WEATHER BY THE NUMBERS 1/23/07
* 68 is how many minutes of daylight residents of Barrow, Alaska will enjoy today. It is the first sunlight since the old sun ball sank below the horizon late last year for a long cold winter. Residents will probably enjoy seeing their 10-inch snow cover in daylight.
* 33 is the number of minutes of extra sunlight for Birmingham and Central Alabama today when compared to our shortest day of the year. 30 of those 33 minutes were gained in the afternoon because of a later sunset.
* 5:09 p.m. is our time of sunset today–30 minutes later than our shortest afternoon.
* 26 below zero was the coldest in Alaska this morning at Northway and Ft. Yukon.
* 75 is the number of inches of snow on the ground at Whittier, Alaska.

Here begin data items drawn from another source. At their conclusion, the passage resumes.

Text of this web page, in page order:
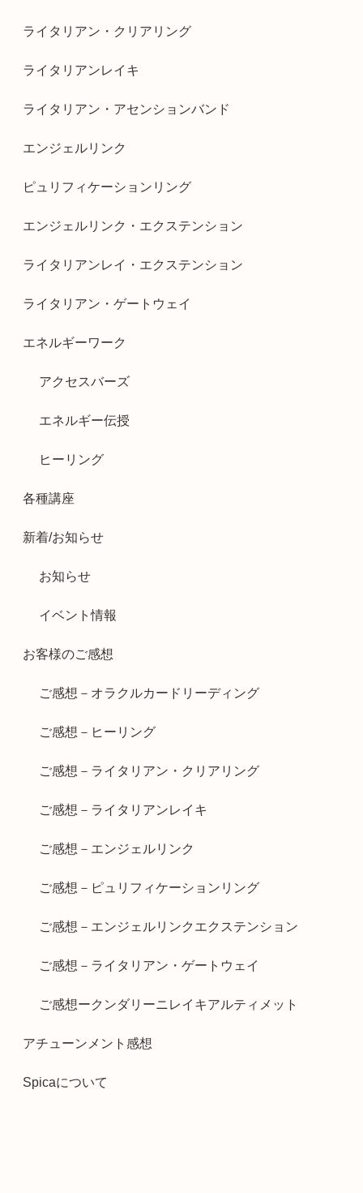
ライタリアン・クリアリング
ライタリアンレイキ
ライタリアン・アセンションバンド
エンジェルリンク
ピュリフィケーションリング
エンジェルリンク・エクステンション
ライタリアンレイ・エクステンション
ライタリアン・ゲートウェイ
エネルギーワーク
アクセスバーズ
エネルギー伝授
ヒーリング
各種講座
新着/お知らせ
お知らせ
イベント情報
お客様のご感想
ご感想－オラクルカードリーディング
ご感想－ヒーリング
ご感想－ライタリアン・クリアリング
ご感想－ライタリアンレイキ
ご感想－エンジェルリンク
ご感想－ピュリフィケーションリング
ご感想－エンジェルリンクエクステンション
ご感想－ライタリアン・ゲートウェイ
ご感想ークンダリーニレイキアルティメット
アチューンメント感想
Spicaについて

We seem compelled to check out that little town every day.
* 53% is how much of the lower 48 states is covered by snow or ice today. 33% was the coverage last month at this time. Today the snow cover extends all the way down to the Mexican border joining New Mexico and SE Arizona.

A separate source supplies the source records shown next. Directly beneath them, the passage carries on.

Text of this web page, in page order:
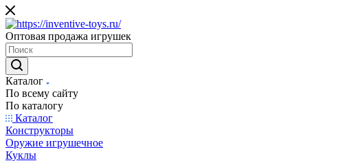
Оптовая продажа игрушек
Каталог
По всему сайту
По каталогу
Каталог
Конструкторы
Оружие игрушечное
Куклы
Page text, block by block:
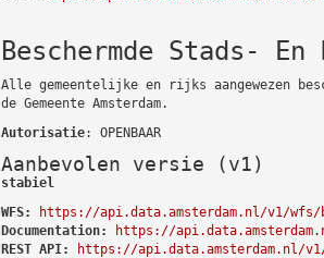
Beschermde Stads-
Alle gemeentelijke en rijks aangewezen
de Gemeente Amsterdam.
Autorisatie: OPENBAAR
Aanbevolen versie (v1)
stabiel
WFS:
https://api.data.amsterdam.nl/v1/wfs/
Documentation:
https://
REST API:
https://api.data.amsterdam.nl/v1/
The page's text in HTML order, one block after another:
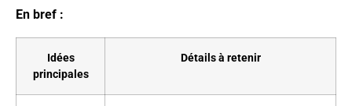
En bref :
Idées
principales
Détails à retenir

* 24 inches is how much new snow fell 18 miles SW of Alpine, Arizona yesterday. Little Miss Molly’s majority owner’s aunt and uncle used to live there in summer and we visited that community. Alpine is way over on the east side of the state in the Sitgraves National Forest in the midst of the White Mountains. Very pretty.

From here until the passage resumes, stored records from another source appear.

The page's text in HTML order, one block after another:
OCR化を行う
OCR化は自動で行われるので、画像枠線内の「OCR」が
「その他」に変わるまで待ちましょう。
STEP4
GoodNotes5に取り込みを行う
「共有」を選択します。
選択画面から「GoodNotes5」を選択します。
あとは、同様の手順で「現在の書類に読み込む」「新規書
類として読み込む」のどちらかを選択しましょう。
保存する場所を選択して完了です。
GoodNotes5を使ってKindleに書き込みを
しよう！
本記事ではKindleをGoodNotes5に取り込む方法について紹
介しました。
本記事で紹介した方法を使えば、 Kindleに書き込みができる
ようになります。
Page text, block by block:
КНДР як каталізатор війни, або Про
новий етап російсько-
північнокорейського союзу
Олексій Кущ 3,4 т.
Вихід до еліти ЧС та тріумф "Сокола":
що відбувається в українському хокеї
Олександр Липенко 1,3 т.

* 11 inches of snow on the ground at Sunset Crater National Monument just north of Flagstaff.
* 62.50 inches is the water equivalent of the huge snowpack on Martin Ridge in Washington State. That means if all the snow were to melt quickly, it would be like getting over 62 inches of rain and that is not even the deepest snow in the Mountain West. But remember, those locations are in remote high country locations where no one lives and the measurements are from automated snow centers.
* 200 inches is the snow depth on Windy Peak, Washington today–again, see note above.
* 2007 hurricane season does not begin until June. The first two names will be Andrea and Barry.
* 24 feet was the storm surge at Ft. Walton Beach when Hurricane Opal made landfall in 1995 as a Category 3. Amazingly, that is a lot higher than the 8 to 15 storm surge that killed over 6,000 people on Galveston Island in 1900.
* 61 degrees is the normal high temperature for Birmingham exactly one month from today. 53 is the normal today. Normals are already gradually on the rise.
* 15 is how many days the temperature dropped to freezing or lower in Birmingham during the winter of 1931-1932–a very warm period.
* 100-knot wind gust is the equivalent to 115 mph.
* 0 is how many doughnuts I have had so far in 2007. When we go to Starkville, Mississippi in March for the Annual SE States Severe Weather Symposium, it will be open season on doughnuts. James Spann will see to that.
* 86 was the warmest temperature in the lower 48 yesterday at Melbourne and Vero Beach, Florida.
* 16 below zero was the coldest this morning at Rangley, Colorado. It was also cold in the NE with 15 below zero at Presque Isle at the north tip of Maine.
* 10 inches is how much snow was on the ground this morning on Mt. Lemmon near Tucson. Even the cactus around Tucson were snow covered when they got about 3 inches.
* 32 inches is how deep the snow is this morning at Hannagan Meadow at an elevation of 9,160 feet in the White Mountains of Eastern Arizona. I have visited that area also and that tiny community is in an open meadow surrounded by blue spruce and ponderosa forest.